The second floor passage was in darkness too. Grimy rubber mats were strewn across the floor and a number of bodies huddled against the walls. Uma shut her eyes for a few seconds to try to accustom herself to the gloom. She turned into the next ward where, unexpectedly, all the fluorescent lights were working. As she stood uncomfortably between the rows of beds, someone grabbed her wrist.
‘Uma, isn’t it? How did you know she’s here?’
It was the distant cousin for whom Bhargavi had found work in Mahalakshmi Gardens, days after starting there herself. Uma had only met her once and had forgotten her name.
‘She hasn’t been to work for three days and I found out from amma that there had been an accident and she was in hospital,’ said Uma.
‘Accident?
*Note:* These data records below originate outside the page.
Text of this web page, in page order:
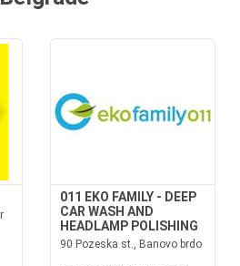
011 EKO FAMILY - DEEP
CAR WASH AND
HEADLAMP POLISHING
90 Pozeska st., Banovo brdo
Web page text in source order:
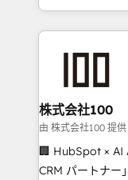
we combine
help
end solutions
inbound and
creativity. Our
Portuguese, and
that drive measurable
株式会社100
由 株式会社100 提供
🏢 HubSpot × AI
CRM パートナー」 経営課題と現場業務をつなぐAIネイ
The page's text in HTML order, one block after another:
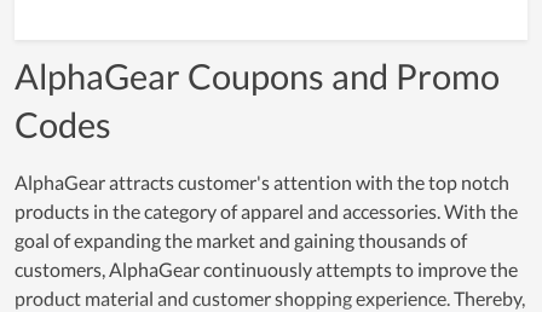
AlphaGear Coupons and Promo
Codes
AlphaGear attracts customer's attention with the top notch
products in the category of apparel and accessories. With the
goal of expanding the market and gaining thousands of
customers, AlphaGear continuously attempts to improve the
product material and customer shopping experience. Thereby,
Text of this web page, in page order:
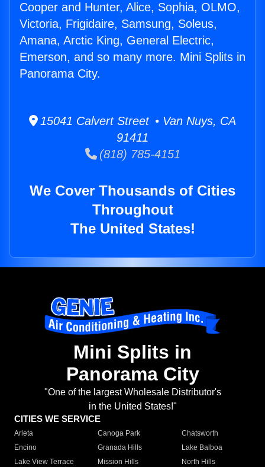
Cooper and Hunter, Alice, Sophia, OLMO,
Victoria, Frigidaire, Samsung, Soleus,
Amana, Arctic King, General Electric,
Emerson, and so many more. Mini Splits in
Panorama City.
15041 Calvert Street • Van Nuys, CA
91411
(818) 785-4151
We Cover Thousands of Cities
Throughout
The United States!
Mini Splits in
Panorama City
"One of the largest Wholesale Distributor's
in the United States!"
CITIES WE SERVICE
Arleta Canoga Park
Chatsworth
Encino
Granada Hills
Lake Balboa
Lake View Terrace
Mission Hills
North Hills
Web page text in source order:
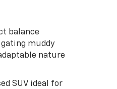
balance
muddy
nature
SUV ideal for
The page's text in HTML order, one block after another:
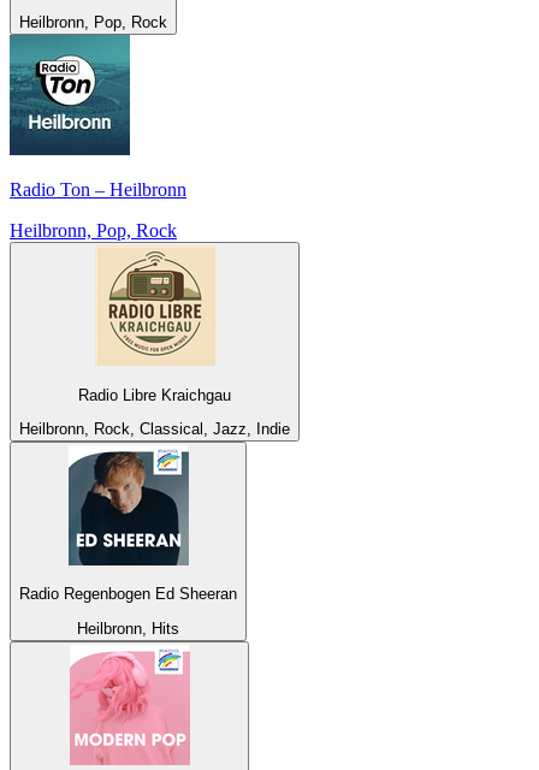
Heilbronn, Pop, Rock
Radio Ton – Heilbronn
Heilbronn, Pop, Rock
Radio Libre Kraichgau
Heilbronn, Rock, Classical, Jazz, Indie
Radio Regenbogen Ed Sheeran
Heilbronn, Hits
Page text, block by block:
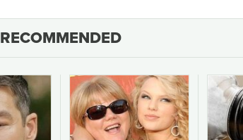
RECOMMENDED
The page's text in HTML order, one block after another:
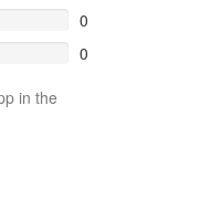
0
0
in the
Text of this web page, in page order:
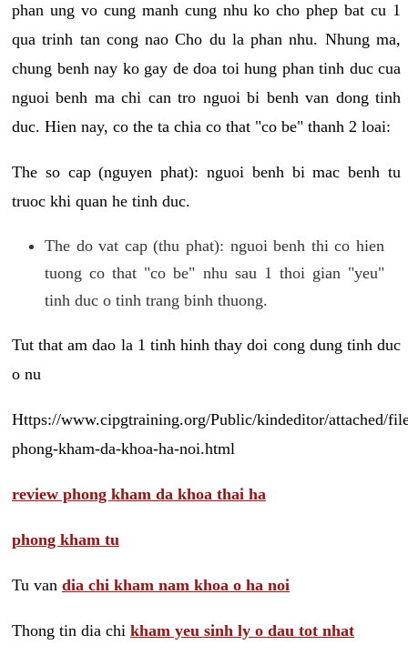
phan ung vo cung manh cung nhu ko cho phep bat cu 1
qua trinh tan cong nao Cho du la phan nhu. Nhung ma,
chung benh nay ko gay de doa toi hung phan tinh duc cua
nguoi benh ma chi can tro nguoi bi benh van dong tinh
duc. Hien nay, co the ta chia co that "co be" thanh 2 loai:
The so cap (nguyen phat): nguoi benh bi mac benh tu
truoc khi quan he tinh duc.
The do vat cap (thu phat): nguoi benh thi co hien
tuong co that "co be" nhu sau 1 thoi gian "yeu"
tinh duc o tinh trang binh thuong.
Tut that am dao la 1 tinh hinh thay doi cong dung tinh duc
o nu
Https://www.cipgtraining.org/Public/kindeditor/attached/
phong-kham-da-khoa-ha-noi.html
review phong kham da khoa thai ha
phong kham tu
Tu van dia chi kham nam khoa o ha noi
Thong tin dia chi kham yeu sinh ly o dau tot nhat
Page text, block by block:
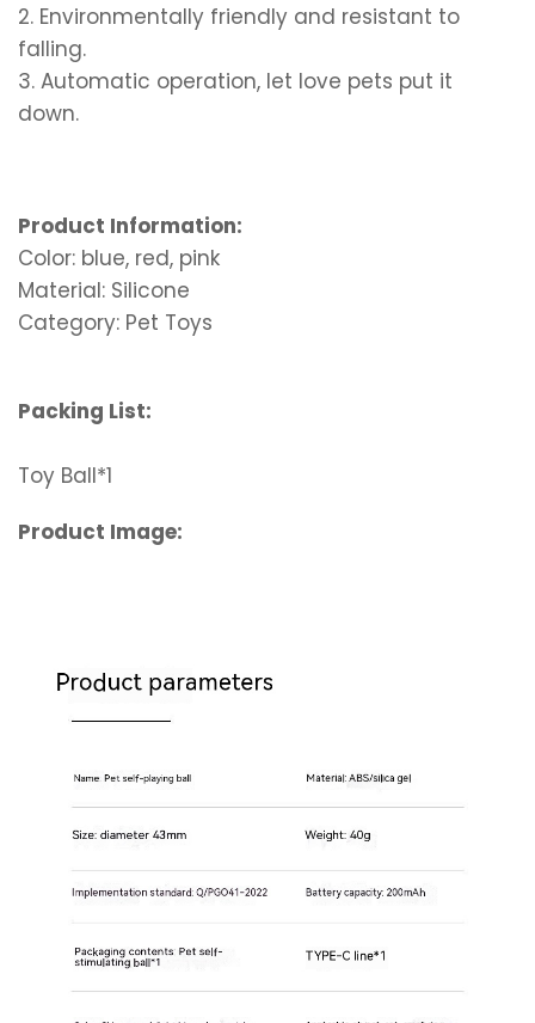
2. Environmentally friendly and resistant to
falling.
3. Automatic operation, let love pets put it
down.
Product Information:
Color: blue, red, pink
Material: Silicone
Category: Pet Toys
Packing List:
Toy Ball*1
Product Image:
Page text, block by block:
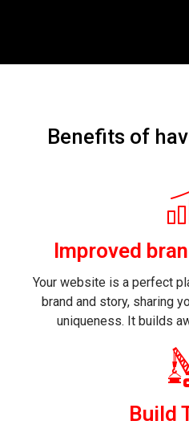
Benefits of
Improved
Your website is a perfect
brand and story, sharing
uniqueness. It builds
Build
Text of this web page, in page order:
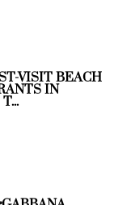
VISIT BEACH
IN
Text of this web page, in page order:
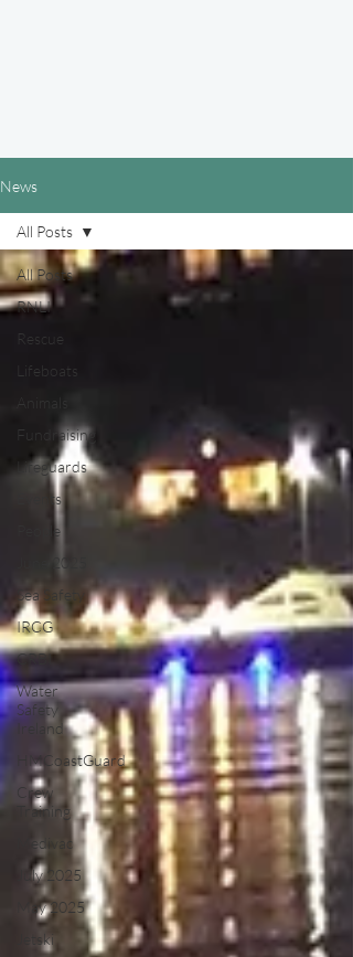
News
All Posts
RNLI
Rescue
Lifeboats
Animals
Fundraising
Lifeguards
Events
People
June 2025
Sea Safety
IRCG
CRBI
Water
Safety
Ireland
HMCoastGuard
Crew
Training
Medivac
July 2025
May 2025
Jetski
All Posts
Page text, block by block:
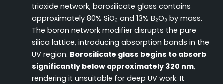
trioxide network, borosilicate glass contains
approximately 80% SiO₂ and 13% B₂O₃ by mass.
The boron network modifier disrupts the pure
silica lattice, introducing absorption bands in the
UV region. Borosilicate glass begins to absorb
significantly below approximately 320 nm,
rendering it unsuitable for deep UV work. It
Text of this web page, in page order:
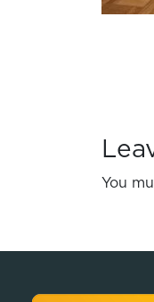
You
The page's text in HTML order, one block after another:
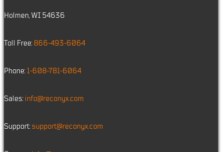
Holmen, WI 54636
Toll Free: 866-493-6064
Phone: 1-608-781-6064
Sales: info@reconyx.com
Support: support@reconyx.com
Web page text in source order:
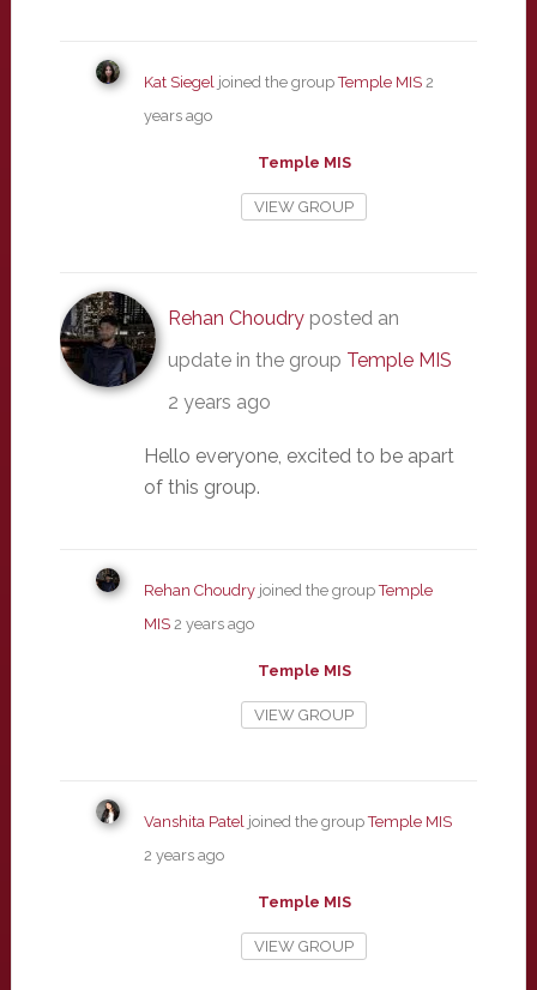
Kat Siegeljoined the groupTemple MIS 2
years ago
Temple MIS
VIEW GROUP
Rehan Choudryposted an
update in the group Temple MIS
2 years ago
Hello everyone, excited to be apart
of this group.
Rehan Choudryjoined the groupTemple
MIS 2 years ago
Temple MIS
VIEW GROUP
Vanshita Pateljoined the groupTemple MIS
2 years ago
Temple MIS
VIEW GROUP
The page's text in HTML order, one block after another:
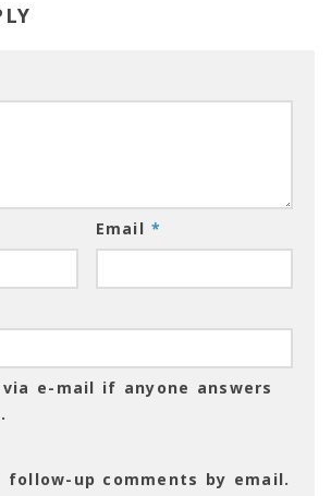
Email*
e-mail if anyone answers
up comments by email.
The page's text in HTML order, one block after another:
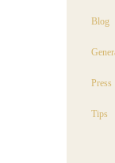
Blog
Press
Tips
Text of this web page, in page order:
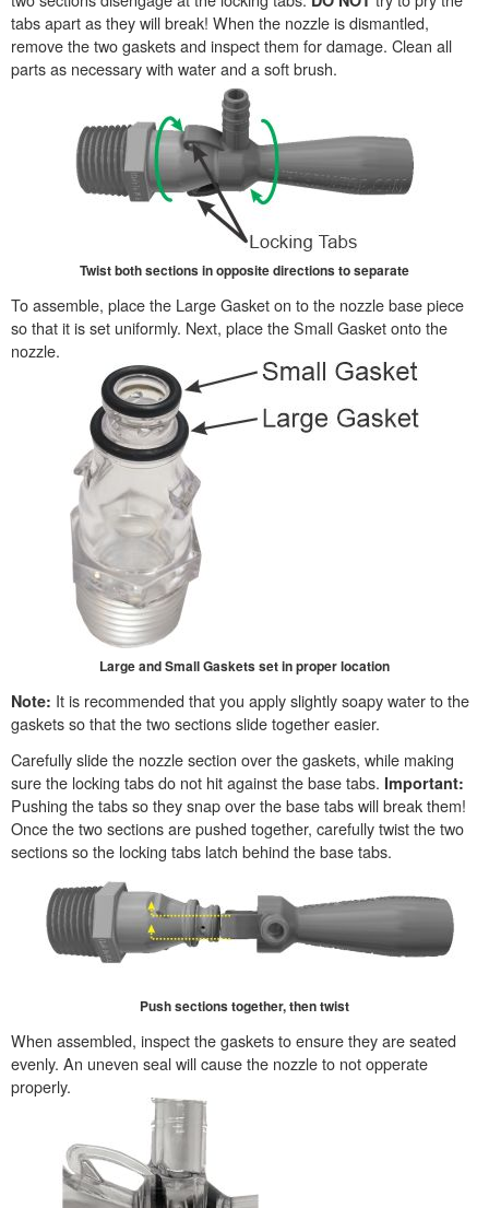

Accident, my foot,’ said the cousin angrily, still holding on to Uma’s wrist. ‘Come see what those animals have done to her.’
Uma let herself be pulled along the length of the ward. Bhargavi was in a bed near the far end, her leg in a cast. A bandage covered most of her head and her right eye was a shattered purple bulb.
Uma gasped and covered her mouth with her hand.
‘What happened? How did this happen?’
Bhargavi turned her head, her left eye blinking in recognition. She moved her swollen lips laboriously.
‘Come sit,’ she said, patting the edge of the bed.
Uma drew closer to the bed, her hand still locked over her mouth.
Bhargavi’s cousin lowered her voice: ‘It was on Thursday night. She had gone to the factory to talk to those girls as usual and a few of them went with her to the bus stand. She spoke to them there for maybe fifteen, twenty minutes and then she walked down to the other stop where she gets her bus.’
Uma listened while keeping her eyes on Bhargavi’s crushed face.
The cousin continued: ‘Then some woman called out to her and asked her to come with her. She said she was having a problem with the factory owners. Bhargavi had never seen her before but she went with her anyway. You know what she’s like.’
The cousin stopped speaking, her teeth biting down hard on her bottom lip. Uma took her hand in hers.
The woman had led Bhargavi through a warren of twisting lanes into a four-storey building that appeared to house another garment factory on its ground floor. They had climbed the stairs, the woman all the while looking nervously behind her as she told Bhargavi that she was desperately in need of help. There was only one vast room on the top floor, empty except for a few crates and bolts of cloth propped up against one wall. A moment later, three men had appeared from one corner of the room, slammed the door shut and set upon Bhargavi. She dropped to the floor. The last thing she remembered before losing consciousness was the strange silence in the room, broken only by the sound of their kicks, like the muffled bounce of fruit falling on grass. A passer-by had heard Bhargavi’s groans in an alley later that night and found her under a pile of soggy cardboard boxes.
Bhargavi’s left eye blinked again, as if to confirm the story. She tried to speak but winced instead.
‘I’ll give her this tablet for the pain. It’s been a few hours,’ said her cousin, reaching into a brown paper bag. ‘I have not seen even one doctor on this floor for two days. You have to do everything yourself. Yesterday I had to bribe a nurse thirty rupees to change the bandage.’
‘But who was that woman? And those men? Had you seen them before?’ asked Uma.
Bhargavi shut her eye and opened it again in response.
Her cousin responded: ‘They were definitely people from the factory owner’s side. But who can tell where they are or who they are?’